─── Data under study

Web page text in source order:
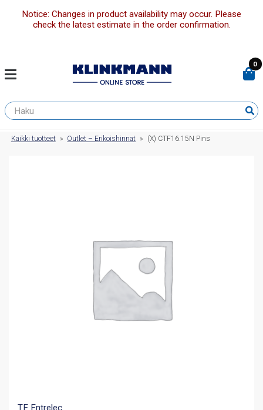
Notice: Changes in product availability may occur. Please
check the latest estimate in the order confirmation.
0
Kaikki tuotteet » Outlet – Erikoishinnat » (X) CTF16.15N Pins
TE Entrelec
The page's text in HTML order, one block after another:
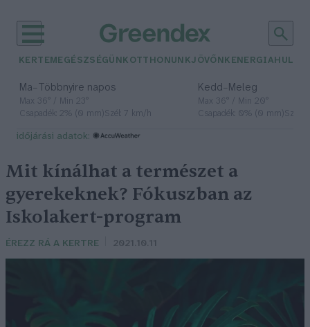
KERTEM EGÉSZSÉGÜNK OTTHONUNKJÖVŐNK ENERGIA
Ma– Többnyire napos
Max 36° / Min 23°
Csapadék: 2% (0 mm)Szél: 7 km/h
Kedd– Meleg
Max 36° / Min 20°
Csapadék: 0% (0 mm)Szél:
időjárási adatok:
Mit kínálhat a természet a
gyerekeknek? Fókuszban az
Iskolakert-program
ÉREZZ RÁ A KERTRE 2021.10.11
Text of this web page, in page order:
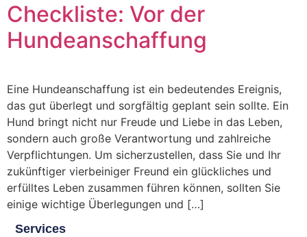
Checkliste: Vor der
Hundeanschaffung
Eine Hundeanschaffung ist ein bedeutendes Ereignis,
das gut überlegt und sorgfältig geplant sein sollte. Ein
Hund bringt nicht nur Freude und Liebe in das Leben,
sondern auch große Verantwortung und zahlreiche
Verpflichtungen. Um sicherzustellen, dass Sie und Ihr
zukünftiger vierbeiniger Freund ein glückliches und
erfülltes Leben zusammen führen können, sollten Sie
einige wichtige Überlegungen und […]
Services
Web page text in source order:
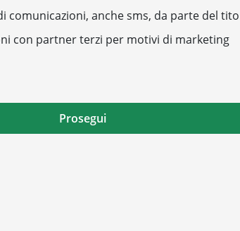
comunicazioni, anche sms, da parte del
con partner terzi per motivi di marketing
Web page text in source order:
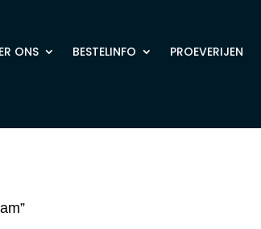
ONS BESTELINFO PROEVERIJEN
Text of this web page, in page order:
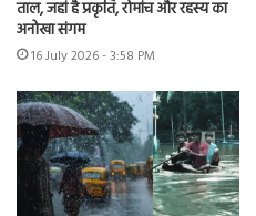
ताल, जहां है प्रकृति, रोमांच और रहस्य का
अनोखा संगम
16 July 2026 - 3:58 PM
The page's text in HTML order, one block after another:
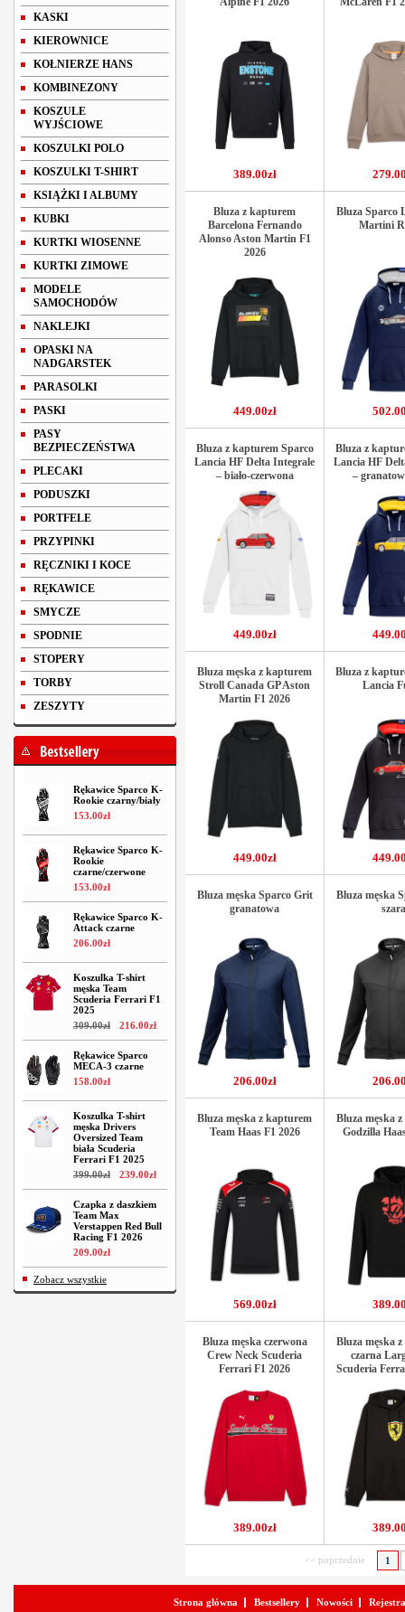
KASKI
KIEROWNICE
KOŁNIERZE HANS
KOMBINEZONY
KOSZULE
WYJŚCIOWE
KOSZULKI POLO
KOSZULKI T-SHIRT
KSIĄŻKI I ALBUMY
KUBKI
KURTKI WIOSENNE
KURTKI ZIMOWE
MODELE
SAMOCHODÓW
NAKLEJKI
OPASKI NA
NADGARSTEK
PARASOLKI
PASKI
PASY
BEZPIECZEŃSTWA
PLECAKI
PODUSZKI
PORTFELE
PRZYPINKI
RĘCZNIKI I KOCE
RĘKAWICE
SMYCZE
SPODNIE
STOPERY
TORBY
ZESZYTY
Rękawice Sparco K-
Rookie czarny/biały
153.00zł
Rękawice Sparco K-
Rookie
czarne/czerwone
153.00zł
Rękawice Sparco K-
Attack czarne
206.00zł
Koszulka T-shirt
męska Team
Scuderia Ferrari F1
2025
309.00zł 216.00zł
Rękawice Sparco
MECA-3 czarne
158.00zł
Koszulka T-shirt
męska Drivers
Oversized Team
biała Scuderia
Ferrari F1 2025
399.00zł 239.00zł
Czapka z daszkiem
Team Max
Verstappen Red Bull
Racing F1 2026
209.00zł
Zobacz wszystkie
389.00zł
Bluza z kapturem
Barcelona Fernando
Alonso Aston Martin F1
2026
449.00zł
Bluza Sparco
Martini
Bluza z kapturem Sparco
Lancia HF Delta Integrale
– biało-czerwona
449.00zł
Bluza z
Lancia HF
–
Bluza męska z kapturem
Stroll Canada GP Aston
Martin F1 2026
449.00zł
Bluza z
Lancia
Bluza męska Sparco Grit
granatowa
206.00zł
Bluza męska
szara
Bluza męska z kapturem
Team Haas F1 2026
569.00zł
Bluza męska
Godzilla
Bluza męska czerwona
Crew Neck Scuderia
Ferrari F1 2026
389.00zł
Bluza męska
czarna
Scuderia
<< poprzednie 1
Strona główna Bestsellery Nowości

──────

What is expected:
Pictures are to be left out; otherwise, retype exactly the lines from the first line of the data through the line containing "con partner terzi per motivi di marketing".

Response area:
Web page text in source order:
Notice: Changes in product availability may occur. Please
check the latest estimate in the order confirmation.
0
Kaikki tuotteet » Outlet – Erikoishinnat » (X) CTF16.15N Pins
TE Entrelec
The page's text in HTML order, one block after another:
KERTEM EGÉSZSÉGÜNK OTTHONUNKJÖVŐNK ENERGIA
Ma– Többnyire napos
Max 36° / Min 23°
Csapadék: 2% (0 mm)Szél: 7 km/h
Kedd– Meleg
Max 36° / Min 20°
Csapadék: 0% (0 mm)Szél:
időjárási adatok:
Mit kínálhat a természet a
gyerekeknek? Fókuszban az
Iskolakert-program
ÉREZZ RÁ A KERTRE 2021.10.11
Text of this web page, in page order:
Checkliste: Vor der
Hundeanschaffung
Eine Hundeanschaffung ist ein bedeutendes Ereignis,
das gut überlegt und sorgfältig geplant sein sollte. Ein
Hund bringt nicht nur Freude und Liebe in das Leben,
sondern auch große Verantwortung und zahlreiche
Verpflichtungen. Um sicherzustellen, dass Sie und Ihr
zukünftiger vierbeiniger Freund ein glückliches und
erfülltes Leben zusammen führen können, sollten Sie
einige wichtige Überlegungen und […]
Services
Web page text in source order:
comunicazioni, anche sms, da parte del
con partner terzi per motivi di marketing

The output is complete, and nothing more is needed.